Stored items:
----------------

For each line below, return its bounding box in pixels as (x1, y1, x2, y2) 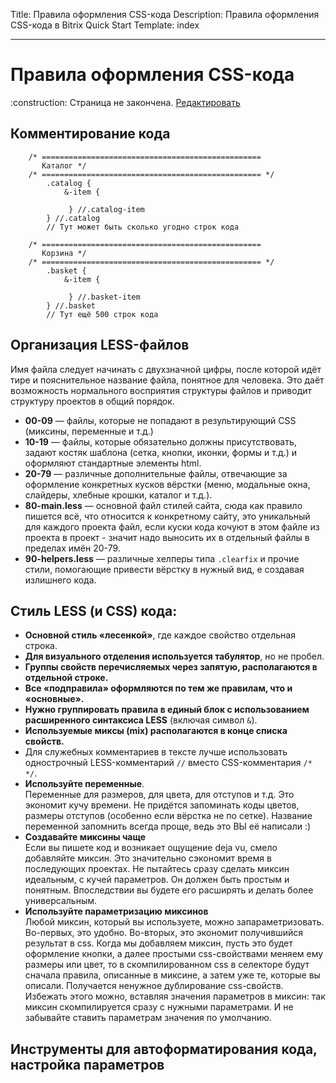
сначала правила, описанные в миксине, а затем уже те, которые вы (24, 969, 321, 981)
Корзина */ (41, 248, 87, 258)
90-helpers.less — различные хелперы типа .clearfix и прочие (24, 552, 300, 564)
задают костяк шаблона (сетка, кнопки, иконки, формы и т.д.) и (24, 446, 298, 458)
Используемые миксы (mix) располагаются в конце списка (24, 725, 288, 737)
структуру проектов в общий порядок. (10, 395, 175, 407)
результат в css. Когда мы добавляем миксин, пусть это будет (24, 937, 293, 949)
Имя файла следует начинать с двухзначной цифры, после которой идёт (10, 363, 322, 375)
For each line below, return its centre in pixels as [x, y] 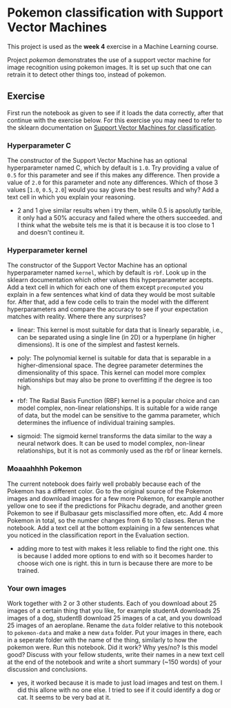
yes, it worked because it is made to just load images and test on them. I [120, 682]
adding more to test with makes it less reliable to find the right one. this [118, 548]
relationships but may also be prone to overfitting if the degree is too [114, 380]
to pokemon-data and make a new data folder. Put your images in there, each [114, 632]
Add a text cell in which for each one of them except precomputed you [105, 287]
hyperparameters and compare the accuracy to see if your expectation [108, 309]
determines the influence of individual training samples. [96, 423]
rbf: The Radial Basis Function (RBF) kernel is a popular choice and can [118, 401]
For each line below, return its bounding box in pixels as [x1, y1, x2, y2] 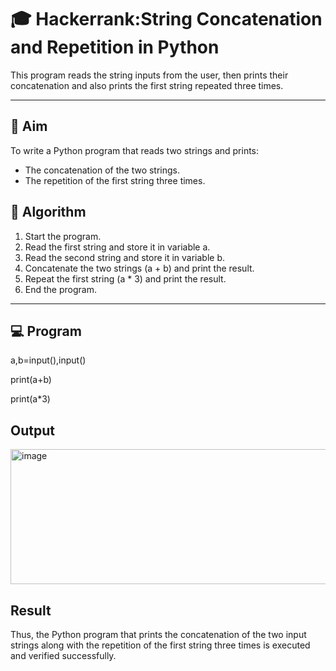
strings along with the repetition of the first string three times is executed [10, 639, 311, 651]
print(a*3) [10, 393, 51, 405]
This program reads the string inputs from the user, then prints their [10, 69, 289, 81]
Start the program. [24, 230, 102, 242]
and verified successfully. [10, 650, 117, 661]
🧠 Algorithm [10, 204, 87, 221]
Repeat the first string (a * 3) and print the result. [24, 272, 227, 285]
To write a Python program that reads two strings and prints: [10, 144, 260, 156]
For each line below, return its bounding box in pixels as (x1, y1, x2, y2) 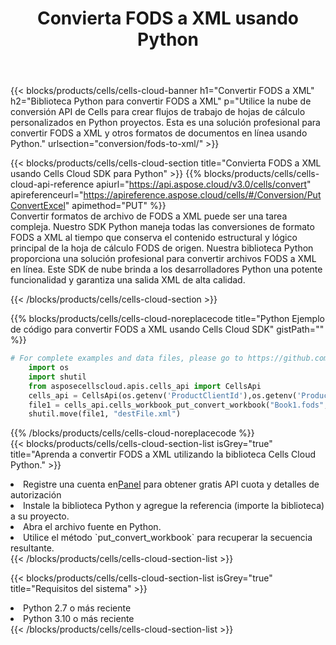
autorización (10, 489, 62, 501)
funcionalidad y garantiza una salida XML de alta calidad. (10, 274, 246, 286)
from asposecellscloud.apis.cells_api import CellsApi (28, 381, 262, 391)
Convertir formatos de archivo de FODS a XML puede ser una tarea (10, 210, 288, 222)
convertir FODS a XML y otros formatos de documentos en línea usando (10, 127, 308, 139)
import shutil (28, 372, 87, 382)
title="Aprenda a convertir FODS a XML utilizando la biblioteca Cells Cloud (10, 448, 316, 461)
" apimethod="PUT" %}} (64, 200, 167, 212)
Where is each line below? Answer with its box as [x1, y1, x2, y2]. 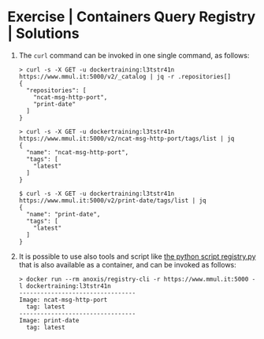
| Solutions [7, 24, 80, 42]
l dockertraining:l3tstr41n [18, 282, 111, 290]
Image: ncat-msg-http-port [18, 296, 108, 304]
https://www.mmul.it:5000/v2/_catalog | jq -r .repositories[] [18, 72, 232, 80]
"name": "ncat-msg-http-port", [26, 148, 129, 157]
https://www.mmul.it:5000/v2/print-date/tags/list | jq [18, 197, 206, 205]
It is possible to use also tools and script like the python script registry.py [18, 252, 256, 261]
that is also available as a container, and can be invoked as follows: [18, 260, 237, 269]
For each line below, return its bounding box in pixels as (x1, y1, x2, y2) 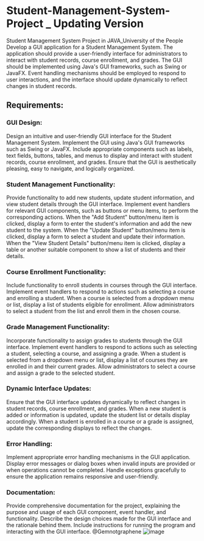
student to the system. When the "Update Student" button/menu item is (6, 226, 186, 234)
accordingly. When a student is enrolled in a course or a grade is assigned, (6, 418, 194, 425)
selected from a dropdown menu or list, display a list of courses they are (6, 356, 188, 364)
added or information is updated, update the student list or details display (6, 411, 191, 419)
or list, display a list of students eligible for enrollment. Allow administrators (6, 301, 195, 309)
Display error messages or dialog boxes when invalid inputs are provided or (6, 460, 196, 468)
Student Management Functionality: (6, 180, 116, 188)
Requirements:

----------------

- PROBLEM TO SOLVE: All lines above that hold the string "menu" should be copied.

- OUTPUT FOR THIS EXERCISE:
student to the system. When the "Update Student" button/menu item is (6, 226, 186, 234)
selected from a dropdown menu or list, display a list of courses they are (6, 356, 188, 364)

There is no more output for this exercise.